Nice...I'm all over that Myostatin Inhibitor.


----------



## Phetamine (May 21, 2011)

What would be the testing protacall for lab animals for the Myostatin Inhibitor? Sub-q it would seem but to what dosage for say a chimp?


----------



## dirtybku (May 22, 2011)

ACE-031  This summer will be


----------



## Gfy55 (May 22, 2011)

This stuff seems crazy... Very, very interesting! I read the follistatin is used 50mics daily for 10 days then you have to stop. Is this true? Both peps seem powerful as hell. What will be the prices for them, twist?


----------



## TwisT (May 22, 2011)

Gfy55 said:


> This stuff seems crazy... Very, very interesting! I read the follistatin is used 50mics daily for 10 days then you have to stop. Is this true? Both peps seem powerful as hell. What will be the prices for them, twist?

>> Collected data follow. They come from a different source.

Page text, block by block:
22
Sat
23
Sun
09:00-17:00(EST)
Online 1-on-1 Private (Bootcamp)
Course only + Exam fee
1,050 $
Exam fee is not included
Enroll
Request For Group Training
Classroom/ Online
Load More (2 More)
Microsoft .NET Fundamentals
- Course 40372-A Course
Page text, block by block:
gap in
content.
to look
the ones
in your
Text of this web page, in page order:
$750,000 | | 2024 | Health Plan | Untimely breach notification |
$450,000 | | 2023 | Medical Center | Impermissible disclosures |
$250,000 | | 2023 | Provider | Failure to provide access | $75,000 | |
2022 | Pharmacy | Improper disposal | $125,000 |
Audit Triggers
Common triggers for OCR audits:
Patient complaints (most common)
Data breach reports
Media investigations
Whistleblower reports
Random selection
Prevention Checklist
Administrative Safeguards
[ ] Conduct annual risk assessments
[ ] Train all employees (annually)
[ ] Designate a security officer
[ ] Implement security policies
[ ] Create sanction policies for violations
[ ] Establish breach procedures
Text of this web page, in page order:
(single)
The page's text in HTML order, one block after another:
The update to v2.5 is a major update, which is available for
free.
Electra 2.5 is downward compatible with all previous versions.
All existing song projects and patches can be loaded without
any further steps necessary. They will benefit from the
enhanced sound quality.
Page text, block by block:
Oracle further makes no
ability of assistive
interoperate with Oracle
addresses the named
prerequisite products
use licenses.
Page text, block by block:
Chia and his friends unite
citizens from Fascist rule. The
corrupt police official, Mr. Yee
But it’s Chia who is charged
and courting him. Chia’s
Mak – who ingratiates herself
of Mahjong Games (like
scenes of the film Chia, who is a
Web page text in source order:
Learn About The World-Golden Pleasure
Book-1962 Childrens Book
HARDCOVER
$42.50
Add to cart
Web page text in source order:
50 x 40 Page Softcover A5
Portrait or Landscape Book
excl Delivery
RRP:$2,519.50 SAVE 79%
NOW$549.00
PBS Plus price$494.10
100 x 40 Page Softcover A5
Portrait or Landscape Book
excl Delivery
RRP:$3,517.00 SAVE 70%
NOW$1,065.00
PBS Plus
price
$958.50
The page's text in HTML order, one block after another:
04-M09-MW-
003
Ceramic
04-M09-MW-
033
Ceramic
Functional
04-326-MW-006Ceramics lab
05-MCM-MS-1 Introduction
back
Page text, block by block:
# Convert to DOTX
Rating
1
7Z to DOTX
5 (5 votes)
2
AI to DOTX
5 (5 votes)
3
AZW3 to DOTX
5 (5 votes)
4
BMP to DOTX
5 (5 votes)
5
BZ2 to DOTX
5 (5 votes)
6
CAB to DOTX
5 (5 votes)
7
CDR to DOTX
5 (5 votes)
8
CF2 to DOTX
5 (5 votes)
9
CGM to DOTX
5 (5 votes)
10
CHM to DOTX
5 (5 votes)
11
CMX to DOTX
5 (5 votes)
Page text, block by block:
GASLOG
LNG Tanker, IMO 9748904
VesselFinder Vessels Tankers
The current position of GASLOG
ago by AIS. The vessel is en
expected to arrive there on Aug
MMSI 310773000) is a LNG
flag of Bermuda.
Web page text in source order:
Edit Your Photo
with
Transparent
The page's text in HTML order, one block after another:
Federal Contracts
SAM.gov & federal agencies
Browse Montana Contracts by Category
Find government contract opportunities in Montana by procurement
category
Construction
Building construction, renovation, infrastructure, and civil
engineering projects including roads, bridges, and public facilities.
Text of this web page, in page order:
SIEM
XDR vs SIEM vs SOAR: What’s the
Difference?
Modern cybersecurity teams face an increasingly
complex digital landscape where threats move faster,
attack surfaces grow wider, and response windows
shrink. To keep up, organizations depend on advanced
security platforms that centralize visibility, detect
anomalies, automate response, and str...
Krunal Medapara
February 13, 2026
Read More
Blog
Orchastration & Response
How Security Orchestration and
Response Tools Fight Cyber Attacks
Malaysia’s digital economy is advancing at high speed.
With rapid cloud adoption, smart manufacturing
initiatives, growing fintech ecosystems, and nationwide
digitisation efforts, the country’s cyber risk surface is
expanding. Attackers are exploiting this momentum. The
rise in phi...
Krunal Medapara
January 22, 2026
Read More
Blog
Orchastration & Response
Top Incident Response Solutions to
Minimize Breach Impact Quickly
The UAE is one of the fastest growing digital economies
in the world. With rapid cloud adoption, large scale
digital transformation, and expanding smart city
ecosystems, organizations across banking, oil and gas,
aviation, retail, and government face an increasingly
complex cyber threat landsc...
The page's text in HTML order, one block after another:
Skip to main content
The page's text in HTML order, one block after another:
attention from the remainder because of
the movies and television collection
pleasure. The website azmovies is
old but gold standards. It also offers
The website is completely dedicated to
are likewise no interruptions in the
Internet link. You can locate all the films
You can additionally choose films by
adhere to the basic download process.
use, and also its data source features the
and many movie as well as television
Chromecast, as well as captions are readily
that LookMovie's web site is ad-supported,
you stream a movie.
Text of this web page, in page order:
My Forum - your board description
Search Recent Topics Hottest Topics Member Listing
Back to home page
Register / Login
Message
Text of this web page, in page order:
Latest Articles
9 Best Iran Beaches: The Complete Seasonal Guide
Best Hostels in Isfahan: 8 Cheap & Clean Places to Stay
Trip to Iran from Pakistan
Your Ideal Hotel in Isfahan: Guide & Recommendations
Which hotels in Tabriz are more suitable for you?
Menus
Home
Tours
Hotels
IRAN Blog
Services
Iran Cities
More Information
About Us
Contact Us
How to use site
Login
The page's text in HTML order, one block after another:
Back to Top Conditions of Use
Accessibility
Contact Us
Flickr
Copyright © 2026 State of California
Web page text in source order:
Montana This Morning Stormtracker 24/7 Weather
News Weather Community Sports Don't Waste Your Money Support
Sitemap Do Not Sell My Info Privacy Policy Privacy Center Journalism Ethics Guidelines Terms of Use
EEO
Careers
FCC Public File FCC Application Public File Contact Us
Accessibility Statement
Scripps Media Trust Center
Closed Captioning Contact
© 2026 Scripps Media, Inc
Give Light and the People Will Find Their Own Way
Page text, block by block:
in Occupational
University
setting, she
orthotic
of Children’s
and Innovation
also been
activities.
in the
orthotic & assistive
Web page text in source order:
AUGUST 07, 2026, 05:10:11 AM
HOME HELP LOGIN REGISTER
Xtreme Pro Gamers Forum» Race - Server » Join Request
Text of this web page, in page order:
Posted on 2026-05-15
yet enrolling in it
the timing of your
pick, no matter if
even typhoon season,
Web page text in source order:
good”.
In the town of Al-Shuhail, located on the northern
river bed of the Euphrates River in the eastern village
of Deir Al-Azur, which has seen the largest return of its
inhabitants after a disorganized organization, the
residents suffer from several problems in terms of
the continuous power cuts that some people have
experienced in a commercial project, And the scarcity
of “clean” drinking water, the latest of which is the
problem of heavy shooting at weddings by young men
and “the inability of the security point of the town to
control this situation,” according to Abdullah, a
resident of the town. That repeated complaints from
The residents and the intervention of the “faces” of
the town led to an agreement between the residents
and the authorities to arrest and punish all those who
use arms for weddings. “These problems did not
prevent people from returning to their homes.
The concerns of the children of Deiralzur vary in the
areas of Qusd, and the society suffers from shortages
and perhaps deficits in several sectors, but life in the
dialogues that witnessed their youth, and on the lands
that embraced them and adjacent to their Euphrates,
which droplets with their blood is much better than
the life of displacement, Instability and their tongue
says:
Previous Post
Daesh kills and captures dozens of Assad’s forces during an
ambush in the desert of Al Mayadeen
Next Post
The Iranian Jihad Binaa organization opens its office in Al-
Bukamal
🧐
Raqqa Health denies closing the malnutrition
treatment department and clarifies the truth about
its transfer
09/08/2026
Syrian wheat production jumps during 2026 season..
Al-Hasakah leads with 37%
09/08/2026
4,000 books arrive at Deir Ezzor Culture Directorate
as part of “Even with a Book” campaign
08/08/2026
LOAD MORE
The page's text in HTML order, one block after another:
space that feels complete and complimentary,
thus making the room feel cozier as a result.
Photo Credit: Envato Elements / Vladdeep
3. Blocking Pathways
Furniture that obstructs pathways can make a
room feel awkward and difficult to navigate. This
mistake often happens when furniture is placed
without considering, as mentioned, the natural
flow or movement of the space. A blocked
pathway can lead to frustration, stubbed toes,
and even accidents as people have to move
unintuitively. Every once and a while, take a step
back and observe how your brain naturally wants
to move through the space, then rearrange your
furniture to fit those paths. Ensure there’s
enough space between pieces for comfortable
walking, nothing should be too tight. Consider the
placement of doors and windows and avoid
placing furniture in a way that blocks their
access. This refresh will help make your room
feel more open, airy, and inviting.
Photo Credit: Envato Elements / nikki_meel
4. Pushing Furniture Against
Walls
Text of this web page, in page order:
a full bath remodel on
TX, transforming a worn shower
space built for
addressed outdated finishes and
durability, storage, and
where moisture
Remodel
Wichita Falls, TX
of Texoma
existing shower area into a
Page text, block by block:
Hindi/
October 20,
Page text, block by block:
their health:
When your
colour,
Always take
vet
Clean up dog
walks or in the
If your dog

Not sure on the ACE, but the folli will be 179.99$ for 1mg

-T


----------



## dirtybku (May 22, 2011)

TwisT said:


> Not sure on the ACE, but the folli will be 179.99$ for 1mg
> 
> -T



This is a good reason for use ACE only 10 days


----------



## diedrich (May 23, 2011)

The inhib isnt on the site yet though.

However, what's the difference between follistatin and myostatin inhibitor? I mean both how effective they are and how u take them but also what they do in the body/ how they work.  What i know about the ace is that myostatin controls muscle growth or something and if u inhibit myostatin the muscles basically just grow (but to get real buff like that dog and cows we all seen pictures of wouldnt you need to be on ace like 24/7 for years?) How powerful is it really in just like 2 weeks?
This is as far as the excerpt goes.